Visual Studio 2008 Licensing WTF



  • So I'm pretty sure that I'm The Real WTF here, but here goes...

    For a little while now, we've been buying Visual Studio Standard, one license at a time. They're cheap ($299), come with a cool box, and the higher-end ones like Pro ($549) and  Pro+MSDN ($1119) don't add that much more value, especially with an Action Pack subscription.

    Anyway, it was time to buy a new license so I went to Amazon and added it to my cart. Before checking out, I thought, hey,I have an unused 2005 license, maybe i can upgrade and save some cash? I went back, did another search, and found that there was an Upgrade edition version that cost $100 less.
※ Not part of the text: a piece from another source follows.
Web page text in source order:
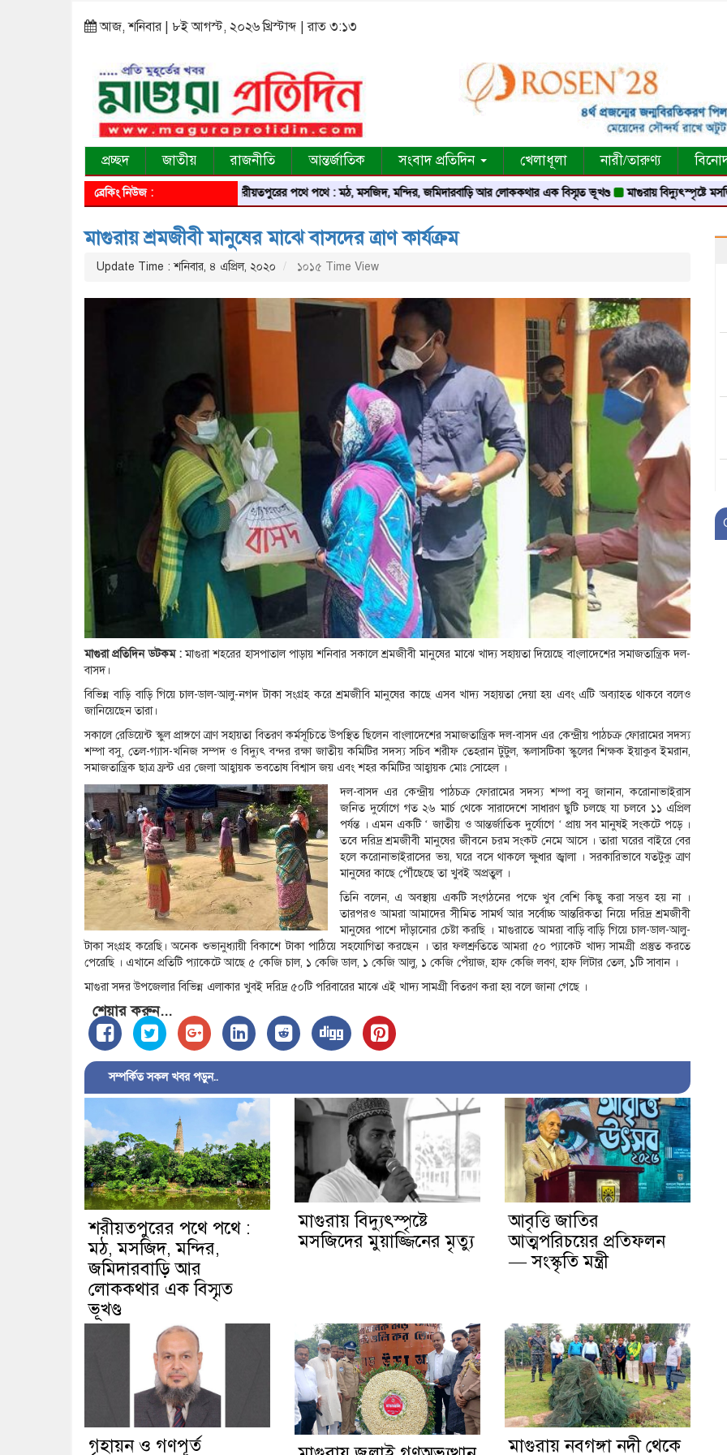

Neat, what do I need to be eligible?

    To qualify for upgrade pricing, you must be a licensed user of one of the following products:

    • An earlier version of Microsoft Visual Studio
    • Any other developer tool (including free developer tools, such as Visual Studio Express Editions or Eclipse)

    See: http://msdn.microsoft.com/it-it/vs2008/products/cc263904(en-us).aspx

    That's right. Every one is eligible for the upgrade, no questions asked. If your computer has something like, say notepad.exe as the primary development tool, then you're good to go! In other words, the only people who buy the full version are suckers.

    Now don't I feel like a sucker. Well, at least I saved on one license...



  •  Welcome to the real world of suckers, sucker!

    :-)



  • But isn't going from notepad to visual studio 2008 a downgrade?
    (ducks)



  • @Daid said:

    But isn't going from notepad to visual studio 2008 a downgrade?
    (ducks)
     

    Certainly not: VS has line numbers, NotePad hasn't. And (presumably) proper UTF-8 support and recognition of \n line-endings (tho I can't be sure on the last two, it's been years since I worked with either NotePad or VS). See? There's really no reason not to upgrade to the latest version of VS right now!



  • @Monomelodies said:

    @Daid said:

    But isn't going from notepad to visual studio 2008 a downgrade?
    (ducks)
     

    Certainly not: VS has line numbers, NotePad hasn't. 

    Not so, Notepad has had line numbers since the XP version:

    Notepad on XP

    It even handles utf-8 and -16

    XP notepad 'save as' dialog



  • Those licensing terms have been around for a while. It used to say 'any other developer tool' but they clarified it more recently.

    If you buy Visual Studio 2008 you can also run every previous version on your PC at the same time. I believe it is also licensed per user so you can install it on both your work and home machine (which is useful when you occasionally work from home).

     



  • @DaveK said:

    It even handles utf-8 and -16

    Sort of, that is. It adds some switch character in front of every file it saves as UTF-8. That way, it can recognize whether the file had been saved in ANSI or UTF-8 format.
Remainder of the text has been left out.